This Is The Magic Of Giving A Shit, And How It Makes Your Life More Meaningful

Giving a shit about what matters allows you to stop giving a shit about what doesn’t.

By

Joshua Earle
Joshua Earle
Joshua Earle

This scene in Guardians of the Galaxy is a special kind of inspiring:

Peter Quill: “Usually life takes more than it gives, but not today, today it’s giving’ us something. It is giving us a chance.”

Drax: “To do what?”

Peter Quill: “To give a shit.”

Giving a shit is maybe the most important thing we do in life. Managing to what and how we give our shits determines how much we love or hate our lives.

When you give a shit, you’re not worried about the meaning of your life. Troubles that used to feel significant fade away as your focus sharpens on the object of your given shits.

Giving a shit about what matters allows you to stop giving a shit about what doesn’t.

In 1971 a philosopher named Milton Mayeroff wrote the manifesto on giving a shit. It’s titled On Caring (for us, On Giving a Shit) and we’ll pull from it to help understand how giving a shit can change our lives and how we might learn to give higher quality shits.

Caring Kills FOMO

When we give a shit about what we’re doing, we stop giving shits about what we aren’t doing.

The more you care about something, the less you’ll do. Life might become less interesting from the outside—but unarguably more interesting from the inside. You feel the significance of your life because you care about something.

This often leads to a total transformation.
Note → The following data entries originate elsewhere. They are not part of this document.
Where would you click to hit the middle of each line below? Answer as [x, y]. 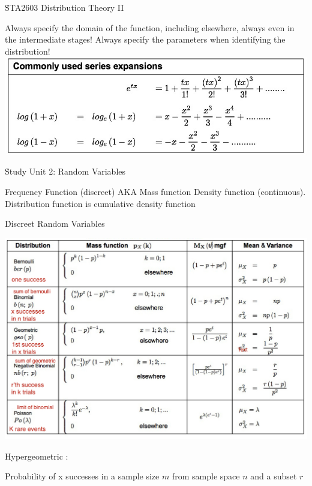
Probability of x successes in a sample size [82, 476]
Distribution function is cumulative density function [100, 203]
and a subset [274, 476]
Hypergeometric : [37, 456]
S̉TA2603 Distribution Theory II [64, 7]
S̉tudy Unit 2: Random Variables [65, 171]
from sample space [206, 476]
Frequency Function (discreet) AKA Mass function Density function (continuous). [155, 191]
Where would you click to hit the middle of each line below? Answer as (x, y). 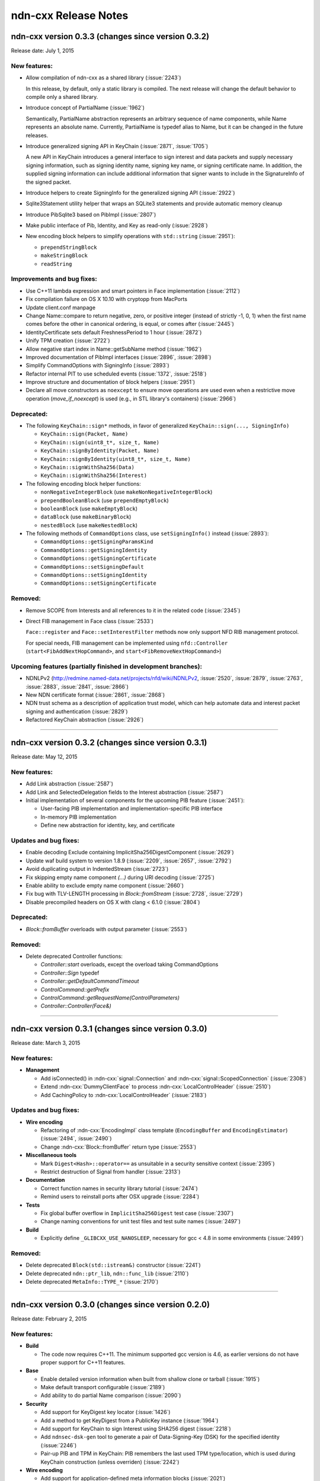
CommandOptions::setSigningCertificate (98, 583)
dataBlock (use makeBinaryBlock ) (86, 517)
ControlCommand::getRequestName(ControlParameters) (110, 998)
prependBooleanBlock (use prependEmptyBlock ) (105, 500)
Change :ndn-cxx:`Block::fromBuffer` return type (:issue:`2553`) (119, 1147)
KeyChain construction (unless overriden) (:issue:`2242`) (110, 1462)
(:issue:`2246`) (59, 1445)
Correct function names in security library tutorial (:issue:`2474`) (119, 1188)
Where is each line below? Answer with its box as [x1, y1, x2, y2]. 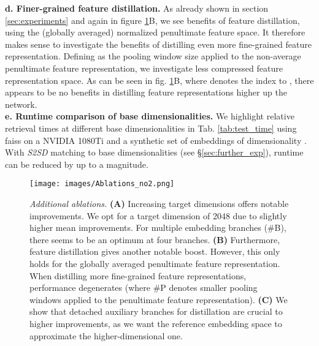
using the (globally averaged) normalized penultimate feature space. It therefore [5, 26, 306, 39]
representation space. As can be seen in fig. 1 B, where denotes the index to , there [5, 73, 314, 86]
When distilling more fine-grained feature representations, [29, 269, 247, 282]
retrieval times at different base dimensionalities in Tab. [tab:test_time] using [5, 121, 297, 134]
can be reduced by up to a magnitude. [5, 157, 148, 170]
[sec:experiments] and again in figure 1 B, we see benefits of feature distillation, [5, 13, 300, 26]
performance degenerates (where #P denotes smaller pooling [29, 281, 258, 294]
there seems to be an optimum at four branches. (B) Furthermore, [29, 233, 280, 246]
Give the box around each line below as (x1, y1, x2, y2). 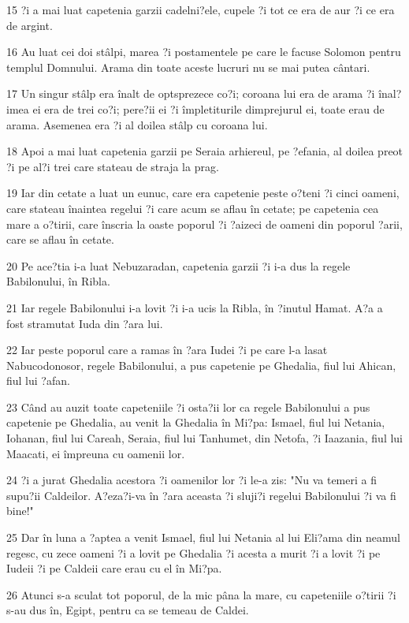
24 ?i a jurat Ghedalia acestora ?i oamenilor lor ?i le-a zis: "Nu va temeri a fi (6, 472, 377, 488)
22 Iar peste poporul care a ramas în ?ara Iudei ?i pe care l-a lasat (6, 341, 328, 358)
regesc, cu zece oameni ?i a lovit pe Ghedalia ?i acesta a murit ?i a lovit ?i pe (6, 544, 381, 561)
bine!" (6, 502, 34, 519)
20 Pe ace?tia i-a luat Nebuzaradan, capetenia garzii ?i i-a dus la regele (6, 257, 351, 274)
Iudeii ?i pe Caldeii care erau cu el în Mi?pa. (6, 560, 222, 576)
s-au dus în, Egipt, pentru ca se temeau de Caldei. (6, 602, 249, 618)
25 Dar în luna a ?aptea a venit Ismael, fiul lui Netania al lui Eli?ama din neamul (6, 529, 400, 546)
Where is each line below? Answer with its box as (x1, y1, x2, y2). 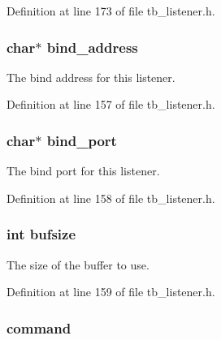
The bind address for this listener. (6, 68, 175, 85)
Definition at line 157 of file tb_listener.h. (6, 96, 215, 113)
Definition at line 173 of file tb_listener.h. (6, 2, 215, 19)
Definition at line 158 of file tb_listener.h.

When you care about something good, you stop being tempted by the bad. Your behavior, the people you engage with, the food you eat all naturally begin to change. Not as part of some self-development project, but as a natural consequence of giving a shit.

Mayeroff puts it this way:

“It is very different from rejecting or excluding previous ways of living by “turning over a new leaf” or “wiping the slate clean”; for instead of becoming estranged from my past because I am unable to recognize myself in it, my past, the self I have been, is now enlarged and enjoys a more expansive life.”
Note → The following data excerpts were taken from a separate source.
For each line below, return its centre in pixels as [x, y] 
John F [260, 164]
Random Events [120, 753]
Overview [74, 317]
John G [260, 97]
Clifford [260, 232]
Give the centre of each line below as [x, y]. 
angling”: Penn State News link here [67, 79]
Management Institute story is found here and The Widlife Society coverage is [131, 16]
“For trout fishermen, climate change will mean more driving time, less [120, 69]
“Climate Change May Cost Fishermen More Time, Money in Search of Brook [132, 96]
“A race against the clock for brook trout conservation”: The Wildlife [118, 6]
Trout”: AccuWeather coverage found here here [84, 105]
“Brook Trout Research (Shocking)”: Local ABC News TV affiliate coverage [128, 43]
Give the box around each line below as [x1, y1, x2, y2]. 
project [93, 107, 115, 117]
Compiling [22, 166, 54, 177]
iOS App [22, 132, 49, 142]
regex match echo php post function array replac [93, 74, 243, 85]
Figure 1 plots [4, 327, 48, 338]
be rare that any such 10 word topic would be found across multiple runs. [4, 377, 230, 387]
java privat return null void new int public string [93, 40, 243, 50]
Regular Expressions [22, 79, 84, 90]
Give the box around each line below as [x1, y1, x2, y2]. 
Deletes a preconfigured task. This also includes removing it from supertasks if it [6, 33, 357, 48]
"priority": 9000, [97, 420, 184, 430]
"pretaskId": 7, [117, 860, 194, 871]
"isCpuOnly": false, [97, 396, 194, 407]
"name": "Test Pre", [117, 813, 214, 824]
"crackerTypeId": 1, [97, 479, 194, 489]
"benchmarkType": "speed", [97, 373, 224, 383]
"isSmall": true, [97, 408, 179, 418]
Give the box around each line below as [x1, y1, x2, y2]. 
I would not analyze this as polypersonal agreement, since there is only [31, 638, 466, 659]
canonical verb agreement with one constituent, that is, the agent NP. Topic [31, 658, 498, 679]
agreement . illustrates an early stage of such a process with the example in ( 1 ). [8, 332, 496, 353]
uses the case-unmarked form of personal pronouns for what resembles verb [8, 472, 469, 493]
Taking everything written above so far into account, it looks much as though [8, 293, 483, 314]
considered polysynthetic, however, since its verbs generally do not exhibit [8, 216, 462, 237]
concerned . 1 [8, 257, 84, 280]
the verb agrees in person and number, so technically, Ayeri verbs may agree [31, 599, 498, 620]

Caring Gives Meaning to Life

“No one else can give me the meaning of my life; it is something I alone can make. The meaning is not something predetermined which simply unfold; I help both to create it and to discover it, and this is a continuing process, not a once-and-for-all.” – Milton Mayeroff, On Caring

This is easier than the existentialist challenge to create our own meaning. It doesn’t require fancy philosophical understandings or anything other than truly giving a shit about something or someone.

It’s not about optimizing pleasure or productivity. It’s not about finding the right trick. It’s not even about finding the right frame.
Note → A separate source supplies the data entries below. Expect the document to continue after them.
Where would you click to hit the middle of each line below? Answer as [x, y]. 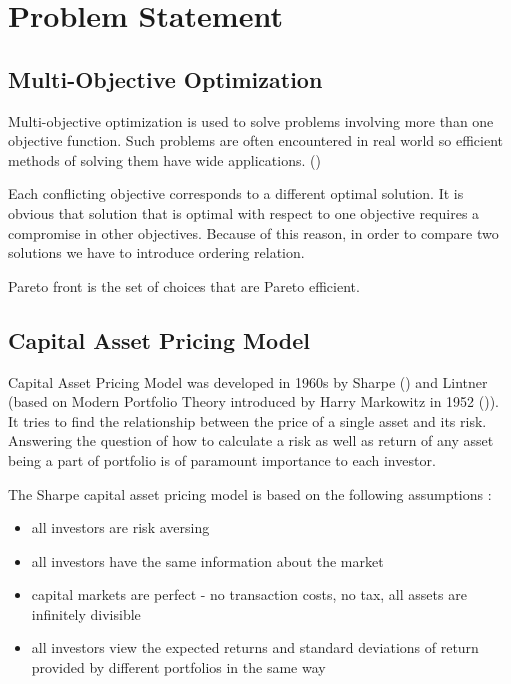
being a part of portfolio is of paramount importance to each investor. [222, 459]
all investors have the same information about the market [207, 560]
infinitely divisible [86, 613]
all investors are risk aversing [120, 527]
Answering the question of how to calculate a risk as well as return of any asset [251, 440]
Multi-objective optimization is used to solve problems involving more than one [251, 120]
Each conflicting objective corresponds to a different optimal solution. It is [236, 193]
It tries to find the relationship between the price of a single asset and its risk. [247, 420]
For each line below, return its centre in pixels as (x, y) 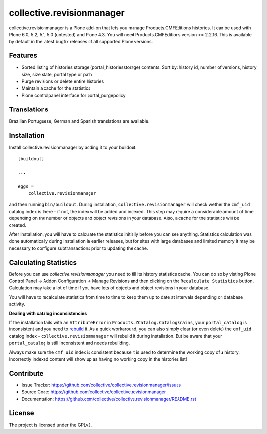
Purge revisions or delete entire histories (63, 81)
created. (18, 225)
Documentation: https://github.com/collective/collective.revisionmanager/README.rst (109, 399)
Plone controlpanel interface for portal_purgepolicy (73, 95)
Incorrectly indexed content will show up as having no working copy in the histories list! (98, 359)
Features (23, 56)
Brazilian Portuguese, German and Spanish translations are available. (80, 121)
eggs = (26, 186)
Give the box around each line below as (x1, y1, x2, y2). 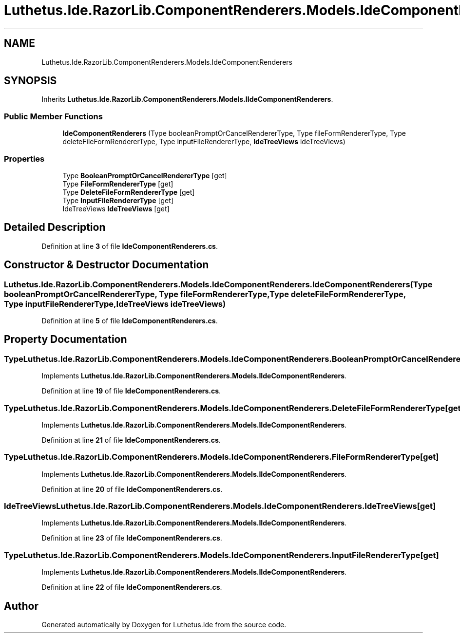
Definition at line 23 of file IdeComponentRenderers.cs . (41, 534, 222, 543)
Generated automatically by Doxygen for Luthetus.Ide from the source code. (41, 620, 287, 629)
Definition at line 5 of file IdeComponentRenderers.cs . (41, 317, 218, 325)
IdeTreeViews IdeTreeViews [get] (62, 204, 170, 213)
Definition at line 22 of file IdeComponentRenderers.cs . (41, 583, 222, 592)
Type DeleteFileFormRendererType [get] (62, 187, 195, 196)
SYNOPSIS (4, 75, 57, 87)
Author (4, 600, 38, 612)
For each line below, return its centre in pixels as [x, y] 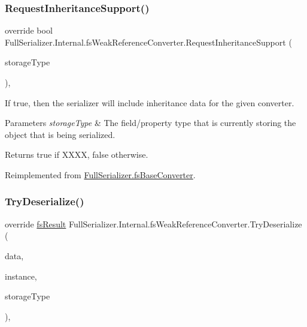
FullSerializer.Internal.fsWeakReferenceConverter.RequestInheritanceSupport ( [148, 42]
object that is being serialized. [60, 134]
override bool [29, 30]
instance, [21, 276]
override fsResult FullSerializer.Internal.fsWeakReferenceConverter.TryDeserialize [153, 223]
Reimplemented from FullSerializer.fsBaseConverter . [100, 174]
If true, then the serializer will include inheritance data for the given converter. [150, 102]
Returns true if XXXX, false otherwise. [77, 154]

It’s more of a brute force thing. It’s giving a shit with extreme generosity and discernment. It’s about choosing what to care about, then giving all your shits to that thing.

It’s up to you, but it’s also not up to you. You may not care much about something you think you should care about. You can’t force yourself to care for a particular thing more than you’re able to care for it. There is room for growth, but natural interest is a boon.

This is how you make meaning. It’s simple and terribly difficult at the same time.

Caring Provides Our Place in the World

“We are “in place” in the world through having our lives ordered by inclusive caring. This is in contrast with being “out of place,” trying to escape from the “wrong place,” seeking one’s “place,” and indifference and insensitivity to “place.” It is not as though a pre-existent place were waiting for us; we are not in place as coins are in a box, but rather we both find and make our place in the same way in which the person who “finds” himself must have helped to “create” himself as well.” – Milton Mayeroff, On Caring

When we give a shit we find ourselves at home in the world. This is not a one-and-done thing–it’s constant. When we truly give a shit, we’re home; when we don’t, we’re lost.

When we give a shit, we forget about all the other ways we try to find our place in the world. For instance, social acceptance disappears as something that might provide us a home in the world.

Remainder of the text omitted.